To introduce points, lines, planes and just the general notion of undefined terms in Geometry, I like to start with a game of Socratic questioning. Usually students give the background on Socrates, and we talk a little about his life and how he operated.
Then I divide the class into pairs, one as “the explainer” and one as “the questioner” and write a question on the board such as: “What is a rectangle?”
Here are the rules:
1) the explainer must make a good-faith attempt to explain the concept at hand
2) the questioner must ask a question designed to expose a flaw in the definition or to frustrate the explainer
3) Neither player can give up. No matter how good the explanation, the questioner must find something to question, and no matter how annoying the question, the explainer must try to answer it.
After a few minutes, I have the class vote on which role they thought did a better job, then we share some of the more frustrating questions that were asked. This is usually awesome, as the questions will range from the completely off-the-wall to the remarkably-apposite-to-the-lesson. “What is space?” “What is a point?” “What is a thing?” “What is a shape?”
We usually play four rounds, switching roles each time. The first two rounds I use actual defined objects (rectangle, circle, square, etc.), while the last two rounds I go with “What is a line?” and “What is a point?” The proportion of the class who thinks the explainer “won” goes sharply down in rounds 3 and 4.
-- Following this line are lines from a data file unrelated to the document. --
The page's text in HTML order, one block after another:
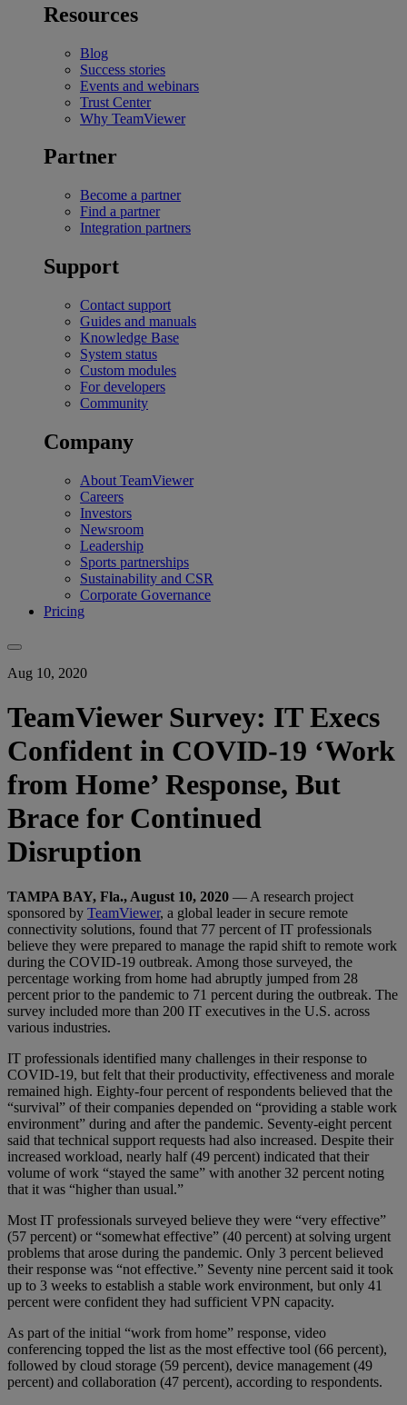
Resources
Blog
Success stories
Events and webinars
Trust Center
Why TeamViewer
Partner
Become a partner
Find a partner
Integration partners
Support
Contact support
Guides and manuals
Knowledge Base
System status
Custom modules
For developers
Community
Company
About TeamViewer
Careers
Investors
Newsroom
Leadership
Sports partnerships
Sustainability and CSR
Corporate Governance
Pricing
Aug 10, 2020
TeamViewer Survey: IT Execs
Confident in COVID-19 ‘Work
from Home’ Response, But
Brace for Continued
Disruption
TAMPA BAY, Fla., August 10, 2020 — A research project
sponsored by TeamViewer, a global leader in secure remote
connectivity solutions, found that 77 percent of IT professionals
believe they were prepared to manage the rapid shift to remote work
during the COVID-19 outbreak. Among those surveyed, the
percentage working from home had abruptly jumped from 28
percent prior to the pandemic to 71 percent during the outbreak. The
survey included more than 200 IT executives in the U.S. across
various industries.
IT professionals identified many challenges in their response to
COVID-19, but felt that their productivity, effectiveness and morale
remained high. Eighty-four percent of respondents believed that the
“survival” of their companies depended on “providing a stable work
environment” during and after the pandemic. Seventy-eight percent
said that technical support requests had also increased. Despite their
increased workload, nearly half (49 percent) indicated that their
volume of work “stayed the same” with another 32 percent noting
that it was “higher than usual.”
Most IT professionals surveyed believe they were “very effective”
(57 percent) or “somewhat effective” (40 percent) at solving urgent
problems that arose during the pandemic. Only 3 percent believed
their response was “not effective.” Seventy nine percent said it took
up to 3 weeks to establish a stable work environment, but only 41
percent were confident they had sufficient VPN capacity.
As part of the initial “work from home” response, video
conferencing topped the list as the most effective tool (66 percent),
followed by cloud storage (59 percent), device management (49
percent) and collaboration (47 percent), according to respondents.
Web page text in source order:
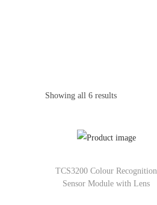
Showing all 6 results
TCS3200 Colour Recognition
Sensor Module with Lens
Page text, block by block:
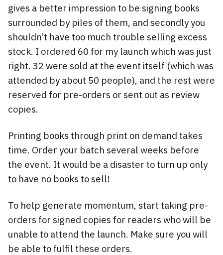
gives a better impression to be signing books
surrounded by piles of them, and secondly you
shouldn’t have too much trouble selling excess
stock. I ordered 60 for my launch which was just
right. 32 were sold at the event itself (which was
attended by about 50 people), and the rest were
reserved for pre-orders or sent out as review
copies.
Printing books through print on demand takes
time. Order your batch several weeks before
the event. It would be a disaster to turn up only
to have no books to sell!
To help generate momentum, start taking pre-
orders for signed copies for readers who will be
unable to attend the launch. Make sure you will
be able to fulfil these orders.
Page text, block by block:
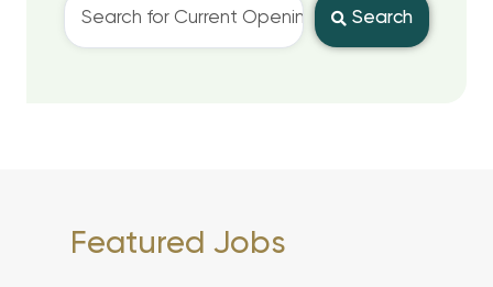
Search
Featured Jobs
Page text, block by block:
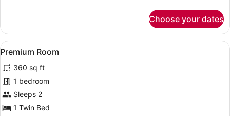
Room,
King
Accessible
Bathtub
(Communications)
Choose your dates
View
all
photos
for
Premium
Room
A bed with white bedding and
5
Premium Room
360 sq ft
1 bedroom
Sleeps 2
1 Twin Bed
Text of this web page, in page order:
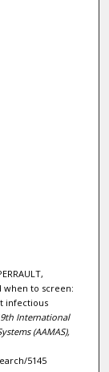
when to screen:
infectious
International
(AAMAS),
5145
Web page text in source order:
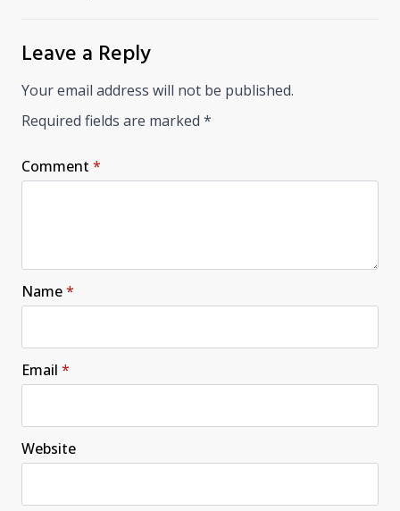
Leave a Reply
Your email address will not be published.
Required fields are marked *
Comment *
Name*
Email *
Website
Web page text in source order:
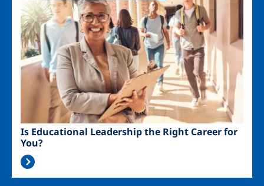
Is Educational Leadership the Right Career for
You?
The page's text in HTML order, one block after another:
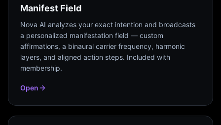
Manifest Field
Nova AI analyzes your exact intention and broadcasts
a personalized manifestation field — custom
affirmations, a binaural carrier frequency, harmonic
layers, and aligned action steps. Included with
membership.
Open
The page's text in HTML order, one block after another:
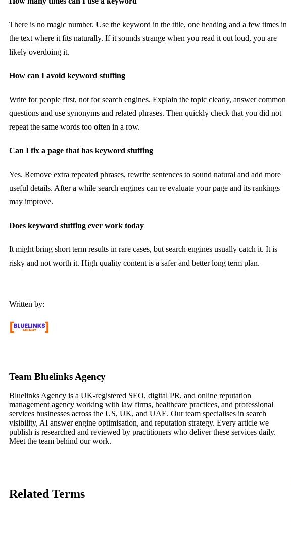
There is no magic number. Use the keyword in the title, one heading and a few times in
the text where it fits naturally. If it sounds strange when you read it out loud, you are
likely overdoing it.
How can I avoid keyword stuffing
Write for people first, not for search engines. Explain the topic clearly, answer common
questions and use synonyms and related phrases. Then quickly check that you did not
repeat the same words too often in a row.
Can I fix a page that has keyword stuffing
Yes. Remove extra repeated phrases, rewrite sentences to sound natural and add more
useful details. After a while search engines can re evaluate your page and its rankings
may improve.
Does keyword stuffing ever work today
It might bring short term results in rare cases, but search engines usually catch it. It is
risky and not worth it. High quality content is a safer and better long term plan.
Written by:
Team Bluelinks Agency
Bluelinks Agency is a UK-registered SEO, digital PR, and online reputation
management agency working with law firms, healthcare practices, and professional
services businesses across the US, UK, and UAE. Our team specialises in search
visibility, AI answer engine optimisation, and reputation strategy. Every article we
publish is researched and reviewed by practitioners who deliver these services daily.
Meet the team behind our work.
Related Terms
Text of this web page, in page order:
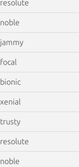
resolute
noble
jammy
focal
bionic
xenial
trusty
resolute
noble
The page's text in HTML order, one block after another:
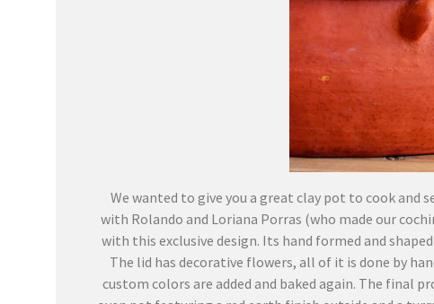
We wanted to give you a great clay pot to cook and
with Rolando and Loriana Porras (who made our
with this exclusive design. Its hand formed and
The lid has decorative flowers, all of it is done by
custom colors are added and baked again. The final

I use this to talk about the four basic types of mathematical statement: Undefined Term, Definition, Axiom/Postulate, and Theorem, and show how definitions are based on undefined terms.
I played a game with a student where I asked: “What is a point?” and he said, “Don’t make me answer that, give me something else.” I let him pick what he wanted to explain, and showed how in a few questions, I could get him right back to “What is a point?”
Try this out with your classes — loads of fun, starts the year off well, and really gets students thinking about definitions in a more precise way.